Method: Community participants (N = 180, age = 19-74) read three different vignettes describing three females with different EDs [anorexia nervosa/atypical anorexia nervosa (AN/AAN), bulimia nervosa (BN), binge eating disorder (BED)] and were randomized to three different experimental conditions concerning an individual with a different weight (overweight, normal, and underweight).

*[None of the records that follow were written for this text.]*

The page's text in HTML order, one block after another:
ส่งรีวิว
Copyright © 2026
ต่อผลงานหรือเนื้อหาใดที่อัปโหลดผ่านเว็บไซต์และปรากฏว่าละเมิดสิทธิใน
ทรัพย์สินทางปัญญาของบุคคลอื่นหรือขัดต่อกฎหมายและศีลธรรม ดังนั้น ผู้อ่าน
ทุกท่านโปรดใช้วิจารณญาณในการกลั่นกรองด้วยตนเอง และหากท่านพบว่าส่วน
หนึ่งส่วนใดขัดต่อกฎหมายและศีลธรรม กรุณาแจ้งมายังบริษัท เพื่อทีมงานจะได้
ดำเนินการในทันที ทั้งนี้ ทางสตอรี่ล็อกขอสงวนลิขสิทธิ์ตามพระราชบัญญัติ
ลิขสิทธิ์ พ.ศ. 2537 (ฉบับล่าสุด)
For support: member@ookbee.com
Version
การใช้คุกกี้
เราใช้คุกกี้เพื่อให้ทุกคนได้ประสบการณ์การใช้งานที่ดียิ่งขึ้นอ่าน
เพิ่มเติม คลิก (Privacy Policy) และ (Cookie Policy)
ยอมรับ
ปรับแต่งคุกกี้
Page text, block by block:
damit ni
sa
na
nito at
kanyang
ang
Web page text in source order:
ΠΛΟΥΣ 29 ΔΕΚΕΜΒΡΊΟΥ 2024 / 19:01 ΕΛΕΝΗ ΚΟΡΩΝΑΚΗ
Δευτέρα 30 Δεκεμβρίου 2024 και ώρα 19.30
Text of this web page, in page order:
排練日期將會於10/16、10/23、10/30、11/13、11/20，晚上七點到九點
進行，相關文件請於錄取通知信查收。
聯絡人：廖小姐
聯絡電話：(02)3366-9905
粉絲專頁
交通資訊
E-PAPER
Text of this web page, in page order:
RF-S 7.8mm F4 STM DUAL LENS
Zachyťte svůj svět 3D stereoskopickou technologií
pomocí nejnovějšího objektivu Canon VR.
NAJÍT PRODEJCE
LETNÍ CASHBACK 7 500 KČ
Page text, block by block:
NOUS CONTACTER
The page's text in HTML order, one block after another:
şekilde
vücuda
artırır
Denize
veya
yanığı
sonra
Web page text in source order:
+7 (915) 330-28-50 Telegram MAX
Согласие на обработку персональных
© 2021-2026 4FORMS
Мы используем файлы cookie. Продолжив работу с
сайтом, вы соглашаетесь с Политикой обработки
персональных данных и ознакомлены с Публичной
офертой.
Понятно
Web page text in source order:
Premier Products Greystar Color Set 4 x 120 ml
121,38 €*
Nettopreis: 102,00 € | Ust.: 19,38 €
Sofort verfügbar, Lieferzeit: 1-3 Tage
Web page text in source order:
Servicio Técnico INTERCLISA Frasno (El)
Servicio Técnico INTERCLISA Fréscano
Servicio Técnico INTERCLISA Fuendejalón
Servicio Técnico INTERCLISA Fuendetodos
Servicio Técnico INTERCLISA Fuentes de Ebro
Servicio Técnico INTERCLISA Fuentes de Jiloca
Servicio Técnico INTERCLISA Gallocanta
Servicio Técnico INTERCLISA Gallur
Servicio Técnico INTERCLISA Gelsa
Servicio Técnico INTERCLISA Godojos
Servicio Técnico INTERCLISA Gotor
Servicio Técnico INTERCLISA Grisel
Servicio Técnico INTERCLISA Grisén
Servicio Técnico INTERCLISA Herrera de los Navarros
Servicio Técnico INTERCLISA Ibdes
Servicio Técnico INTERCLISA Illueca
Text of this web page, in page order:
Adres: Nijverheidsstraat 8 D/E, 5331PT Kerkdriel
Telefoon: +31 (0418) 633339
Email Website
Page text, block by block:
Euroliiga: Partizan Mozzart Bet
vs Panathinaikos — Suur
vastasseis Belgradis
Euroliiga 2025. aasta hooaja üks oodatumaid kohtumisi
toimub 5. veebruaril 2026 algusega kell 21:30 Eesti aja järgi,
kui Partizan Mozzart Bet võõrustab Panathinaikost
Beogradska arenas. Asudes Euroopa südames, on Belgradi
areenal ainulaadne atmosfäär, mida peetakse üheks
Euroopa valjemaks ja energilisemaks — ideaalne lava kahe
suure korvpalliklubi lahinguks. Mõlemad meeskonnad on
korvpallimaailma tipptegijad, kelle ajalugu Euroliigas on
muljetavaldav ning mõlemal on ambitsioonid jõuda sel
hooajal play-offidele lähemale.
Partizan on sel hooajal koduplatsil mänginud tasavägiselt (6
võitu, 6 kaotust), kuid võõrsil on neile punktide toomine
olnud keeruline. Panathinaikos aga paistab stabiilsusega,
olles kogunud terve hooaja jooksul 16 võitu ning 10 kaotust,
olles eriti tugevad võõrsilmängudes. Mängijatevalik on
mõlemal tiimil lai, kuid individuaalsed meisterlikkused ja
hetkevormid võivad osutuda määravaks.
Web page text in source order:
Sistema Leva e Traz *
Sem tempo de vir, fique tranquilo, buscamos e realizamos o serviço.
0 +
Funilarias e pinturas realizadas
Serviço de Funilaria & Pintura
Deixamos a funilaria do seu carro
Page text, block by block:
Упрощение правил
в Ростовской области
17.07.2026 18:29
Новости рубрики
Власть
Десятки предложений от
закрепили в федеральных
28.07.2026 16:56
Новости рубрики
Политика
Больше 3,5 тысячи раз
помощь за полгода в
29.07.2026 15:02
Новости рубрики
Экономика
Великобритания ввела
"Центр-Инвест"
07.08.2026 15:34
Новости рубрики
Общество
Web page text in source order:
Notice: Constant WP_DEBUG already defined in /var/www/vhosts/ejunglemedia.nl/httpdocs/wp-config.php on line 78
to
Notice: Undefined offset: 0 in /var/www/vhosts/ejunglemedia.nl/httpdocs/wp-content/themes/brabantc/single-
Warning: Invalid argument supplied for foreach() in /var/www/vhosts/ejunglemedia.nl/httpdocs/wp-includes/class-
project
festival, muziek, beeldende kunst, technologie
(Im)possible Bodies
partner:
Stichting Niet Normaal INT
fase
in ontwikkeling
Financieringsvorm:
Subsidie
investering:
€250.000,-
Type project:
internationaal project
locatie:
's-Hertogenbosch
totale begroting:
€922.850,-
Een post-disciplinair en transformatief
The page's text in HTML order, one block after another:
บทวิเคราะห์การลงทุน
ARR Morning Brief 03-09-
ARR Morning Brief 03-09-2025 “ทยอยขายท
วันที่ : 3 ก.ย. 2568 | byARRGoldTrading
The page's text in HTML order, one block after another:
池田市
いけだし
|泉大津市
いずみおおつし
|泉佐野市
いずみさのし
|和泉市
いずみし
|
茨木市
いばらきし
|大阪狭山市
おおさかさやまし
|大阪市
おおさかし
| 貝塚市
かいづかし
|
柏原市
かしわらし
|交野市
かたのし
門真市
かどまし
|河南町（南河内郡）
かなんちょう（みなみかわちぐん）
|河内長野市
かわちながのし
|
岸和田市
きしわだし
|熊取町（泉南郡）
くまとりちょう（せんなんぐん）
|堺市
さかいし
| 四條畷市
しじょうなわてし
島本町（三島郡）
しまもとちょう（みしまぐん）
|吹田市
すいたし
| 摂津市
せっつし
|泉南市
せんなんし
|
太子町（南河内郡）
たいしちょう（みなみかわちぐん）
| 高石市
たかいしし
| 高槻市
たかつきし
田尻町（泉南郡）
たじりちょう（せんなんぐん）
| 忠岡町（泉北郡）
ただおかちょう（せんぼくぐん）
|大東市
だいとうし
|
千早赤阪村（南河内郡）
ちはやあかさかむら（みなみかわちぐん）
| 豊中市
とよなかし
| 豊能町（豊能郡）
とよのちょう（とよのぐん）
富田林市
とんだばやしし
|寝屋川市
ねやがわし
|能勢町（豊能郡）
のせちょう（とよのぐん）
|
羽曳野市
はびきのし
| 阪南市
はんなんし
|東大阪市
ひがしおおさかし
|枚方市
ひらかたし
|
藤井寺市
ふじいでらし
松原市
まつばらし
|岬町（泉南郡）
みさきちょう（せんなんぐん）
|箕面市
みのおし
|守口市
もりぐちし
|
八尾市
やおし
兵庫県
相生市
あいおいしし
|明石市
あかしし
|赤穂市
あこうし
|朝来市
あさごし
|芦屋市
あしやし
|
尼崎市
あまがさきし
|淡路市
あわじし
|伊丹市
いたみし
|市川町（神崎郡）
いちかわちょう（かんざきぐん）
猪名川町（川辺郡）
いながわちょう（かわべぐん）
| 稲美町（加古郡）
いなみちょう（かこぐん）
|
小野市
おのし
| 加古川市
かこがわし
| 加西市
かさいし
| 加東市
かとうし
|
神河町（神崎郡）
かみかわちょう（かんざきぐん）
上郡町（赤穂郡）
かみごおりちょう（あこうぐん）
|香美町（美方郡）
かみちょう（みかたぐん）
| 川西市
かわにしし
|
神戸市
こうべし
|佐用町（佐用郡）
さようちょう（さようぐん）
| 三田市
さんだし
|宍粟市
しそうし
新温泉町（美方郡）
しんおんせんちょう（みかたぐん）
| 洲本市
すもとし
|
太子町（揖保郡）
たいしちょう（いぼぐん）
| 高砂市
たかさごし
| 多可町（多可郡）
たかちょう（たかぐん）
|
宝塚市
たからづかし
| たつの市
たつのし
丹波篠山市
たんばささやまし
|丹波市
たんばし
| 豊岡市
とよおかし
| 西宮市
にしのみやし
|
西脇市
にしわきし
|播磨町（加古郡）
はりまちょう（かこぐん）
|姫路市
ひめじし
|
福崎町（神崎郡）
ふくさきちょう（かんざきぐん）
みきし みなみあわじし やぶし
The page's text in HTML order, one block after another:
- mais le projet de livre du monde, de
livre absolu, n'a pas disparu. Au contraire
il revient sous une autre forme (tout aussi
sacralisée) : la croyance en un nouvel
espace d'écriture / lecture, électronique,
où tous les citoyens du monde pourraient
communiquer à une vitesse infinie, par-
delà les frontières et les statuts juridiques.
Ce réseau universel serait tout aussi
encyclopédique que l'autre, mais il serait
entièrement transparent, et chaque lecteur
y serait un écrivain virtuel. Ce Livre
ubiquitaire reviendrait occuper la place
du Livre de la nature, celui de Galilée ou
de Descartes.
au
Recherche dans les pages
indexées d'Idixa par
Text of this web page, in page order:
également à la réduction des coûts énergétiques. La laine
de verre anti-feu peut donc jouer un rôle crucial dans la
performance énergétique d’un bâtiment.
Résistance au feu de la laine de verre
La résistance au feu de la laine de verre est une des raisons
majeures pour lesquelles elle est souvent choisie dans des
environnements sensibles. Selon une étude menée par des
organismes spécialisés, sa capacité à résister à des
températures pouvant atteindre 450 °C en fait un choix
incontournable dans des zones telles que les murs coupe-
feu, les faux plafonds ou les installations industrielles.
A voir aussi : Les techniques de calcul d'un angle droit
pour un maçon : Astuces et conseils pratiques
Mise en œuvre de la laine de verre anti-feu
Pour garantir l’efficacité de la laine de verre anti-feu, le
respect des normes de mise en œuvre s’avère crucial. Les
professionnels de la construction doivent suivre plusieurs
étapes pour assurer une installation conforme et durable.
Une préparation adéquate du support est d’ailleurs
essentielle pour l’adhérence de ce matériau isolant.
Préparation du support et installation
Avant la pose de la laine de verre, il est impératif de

Results: Across EDs, participants were more likely to recognize a problem, refer for treatment, and rate a higher perceived level of distress in the vignettes of overweight individuals than in the vignettes of normal weight individuals. For BED, a larger proportion of participants in the overweight condition classified the issue described in the vignette as a form of eating pathology compared to the normal weight condition.
Discussion: These results highlight several weight stereotypes that exist in the recognition and health care referral of EDs. Future ED education and awareness programs should emphasize that EDs can occur in any individual, regardless of their weight.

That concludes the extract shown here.